The results show that as the threshold is increased, the segment purity worsens as the number of segments decreases. The best segmenter DER is 19.31% using a threshold of 11000, with the DER of applying the baseline and RT-04 clusterers being 19.95% and 19.45% respectively. (The equivalent numbers for using static-only coefficients in the full-covariance stage are 19.15%, 21.57% and 21.21% respectively with a threshold of 2600.) The best overall performance was 17.11% for a threshold of 17000 using the baseline clusterer, the RT-04 clusterer giving 18.97% for this case. The best performance on the dev04f2 subset was 12.95% using the baseline clusterer and a threshold of 16000.

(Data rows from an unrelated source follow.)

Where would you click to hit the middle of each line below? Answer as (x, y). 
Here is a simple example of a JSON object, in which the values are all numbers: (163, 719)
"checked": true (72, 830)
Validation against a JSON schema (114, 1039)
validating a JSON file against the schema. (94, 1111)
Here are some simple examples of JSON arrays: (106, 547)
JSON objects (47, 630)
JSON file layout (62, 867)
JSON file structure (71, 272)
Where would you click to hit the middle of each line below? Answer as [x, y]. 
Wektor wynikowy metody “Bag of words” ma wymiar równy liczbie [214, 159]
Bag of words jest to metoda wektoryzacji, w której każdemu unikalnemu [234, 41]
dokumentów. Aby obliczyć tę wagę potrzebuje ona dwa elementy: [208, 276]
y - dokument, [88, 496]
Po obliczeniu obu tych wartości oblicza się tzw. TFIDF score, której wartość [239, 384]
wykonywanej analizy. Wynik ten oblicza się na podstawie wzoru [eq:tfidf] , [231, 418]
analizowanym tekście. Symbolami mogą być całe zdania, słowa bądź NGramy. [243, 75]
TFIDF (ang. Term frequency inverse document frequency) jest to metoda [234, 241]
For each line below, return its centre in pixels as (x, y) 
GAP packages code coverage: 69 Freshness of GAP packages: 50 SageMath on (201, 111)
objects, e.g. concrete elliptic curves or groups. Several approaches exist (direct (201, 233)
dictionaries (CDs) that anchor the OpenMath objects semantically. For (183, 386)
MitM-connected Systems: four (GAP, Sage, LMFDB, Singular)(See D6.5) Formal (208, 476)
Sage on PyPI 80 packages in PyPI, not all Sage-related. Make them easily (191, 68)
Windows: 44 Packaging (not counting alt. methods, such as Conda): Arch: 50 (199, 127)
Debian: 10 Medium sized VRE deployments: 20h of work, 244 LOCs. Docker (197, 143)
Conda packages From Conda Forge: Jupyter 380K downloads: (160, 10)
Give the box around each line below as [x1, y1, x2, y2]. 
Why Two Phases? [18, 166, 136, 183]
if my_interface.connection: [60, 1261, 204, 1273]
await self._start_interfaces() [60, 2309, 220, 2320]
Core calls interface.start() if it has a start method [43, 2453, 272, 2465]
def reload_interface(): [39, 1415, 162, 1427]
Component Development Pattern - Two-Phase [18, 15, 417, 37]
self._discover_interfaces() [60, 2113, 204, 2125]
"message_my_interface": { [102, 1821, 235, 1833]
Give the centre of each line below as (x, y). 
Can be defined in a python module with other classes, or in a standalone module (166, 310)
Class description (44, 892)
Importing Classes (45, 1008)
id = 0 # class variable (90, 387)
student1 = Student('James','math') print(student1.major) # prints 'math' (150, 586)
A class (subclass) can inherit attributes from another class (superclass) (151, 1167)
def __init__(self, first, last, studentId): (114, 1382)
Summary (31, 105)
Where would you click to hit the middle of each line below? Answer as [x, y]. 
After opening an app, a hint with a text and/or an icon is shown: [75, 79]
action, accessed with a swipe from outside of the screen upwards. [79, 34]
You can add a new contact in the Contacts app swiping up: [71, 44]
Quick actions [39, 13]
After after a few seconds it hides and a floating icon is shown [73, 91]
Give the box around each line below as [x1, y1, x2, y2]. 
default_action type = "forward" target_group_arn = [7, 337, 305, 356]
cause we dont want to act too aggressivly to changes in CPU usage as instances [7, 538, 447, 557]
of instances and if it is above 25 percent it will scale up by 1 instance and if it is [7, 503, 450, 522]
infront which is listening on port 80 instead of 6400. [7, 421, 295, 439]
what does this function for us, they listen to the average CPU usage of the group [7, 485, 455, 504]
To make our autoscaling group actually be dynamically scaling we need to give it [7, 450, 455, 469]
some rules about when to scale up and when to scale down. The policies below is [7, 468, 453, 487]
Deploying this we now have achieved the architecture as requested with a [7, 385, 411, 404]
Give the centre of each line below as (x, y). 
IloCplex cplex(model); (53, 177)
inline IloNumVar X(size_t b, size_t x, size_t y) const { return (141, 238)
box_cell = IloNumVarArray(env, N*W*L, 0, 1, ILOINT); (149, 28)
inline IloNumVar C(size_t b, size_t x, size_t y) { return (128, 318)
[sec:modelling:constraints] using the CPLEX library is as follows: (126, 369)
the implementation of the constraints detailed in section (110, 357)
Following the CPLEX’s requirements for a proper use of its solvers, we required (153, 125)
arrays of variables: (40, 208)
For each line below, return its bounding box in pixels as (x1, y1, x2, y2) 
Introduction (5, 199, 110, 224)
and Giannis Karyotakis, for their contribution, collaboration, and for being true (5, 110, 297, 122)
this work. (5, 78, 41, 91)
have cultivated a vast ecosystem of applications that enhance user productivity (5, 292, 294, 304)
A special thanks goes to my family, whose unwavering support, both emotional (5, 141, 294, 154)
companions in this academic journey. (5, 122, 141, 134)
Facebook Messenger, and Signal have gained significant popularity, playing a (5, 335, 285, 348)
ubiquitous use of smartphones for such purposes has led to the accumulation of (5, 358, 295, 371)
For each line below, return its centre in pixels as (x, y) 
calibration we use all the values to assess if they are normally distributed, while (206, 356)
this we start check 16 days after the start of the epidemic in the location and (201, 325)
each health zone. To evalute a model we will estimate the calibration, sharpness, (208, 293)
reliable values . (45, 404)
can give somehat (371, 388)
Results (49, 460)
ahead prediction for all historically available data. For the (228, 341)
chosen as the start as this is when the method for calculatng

When developing the evaluation system, since the segmenter was being used as an initial stage before applying an independent clusterer, it was felt that the segmenter should try to minimise the segment impurity and hence oversegment the data. This would allow a potentially better score if improvements could be made in the subsequent clustering. For this reason a threshold of 3000 was used in the evaluation system, which led to a DER of 20.3% with the baseline clusterer and 18.7% with the RT-04 clusterer.

Figure 2: Effect of changing the likelihood threshold in the final stage of the segmenter. Results show the segment impurity and number of segments, the DER of the segmenter output and the DER of the baseline and RT-04 clusterers.

5.3 Silence Removal

Silence is removed in two different places in the diarisation system. Firstly, regions of greater than a critical length which are not labelled as speech by the dual-phone recogniser are removed. This threshold is set by looking at the effect of the sum of the missed speech and false alarm speech, since these components are weighted equally in the DER. A traditional ASR system would try to have a very low miss rate, but the diarisation segmentation trades this off by allowing it to increase if the false alarm rate reduces by a greater amount.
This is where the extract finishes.